Top of Records for the exercise

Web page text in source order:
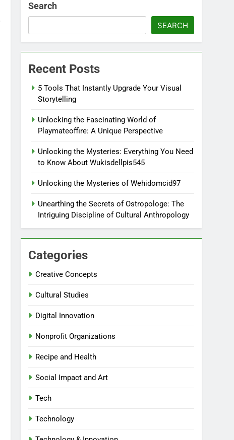
Search
SEARCH
Recent Posts
5 Tools That Instantly Upgrade Your Visual
Storytelling
Unlocking the Fascinating World of
Playmateoffire: A Unique Perspective
Unlocking the Mysteries: Everything You Need
to Know About Wukisdellpis545
Unlocking the Mysteries of Wehidomcid97
Unearthing the Secrets of Ostropologe: The
Intriguing Discipline of Cultural Anthropology
Categories
Creative Concepts
Cultural Studies
Digital Innovation
Nonprofit Organizations
Recipe and Health
Social Impact and Art
Tech
Technology
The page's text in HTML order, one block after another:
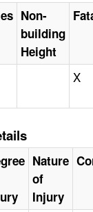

Bottom of Records for the exercise

* _How to complete this task_
Output the lines above verbatim, images excluded.

* _Exercise response_
Web page text in source order:
Search
SEARCH
Recent Posts
5 Tools That Instantly Upgrade Your Visual
Storytelling
Unlocking the Fascinating World of
Playmateoffire: A Unique Perspective
Unlocking the Mysteries: Everything You Need
to Know About Wukisdellpis545
Unlocking the Mysteries of Wehidomcid97
Unearthing the Secrets of Ostropologe: The
Intriguing Discipline of Cultural Anthropology
Categories
Creative Concepts
Cultural Studies
Digital Innovation
Nonprofit Organizations
Recipe and Health
Social Impact and Art
Tech
Technology
The page's text in HTML order, one block after another:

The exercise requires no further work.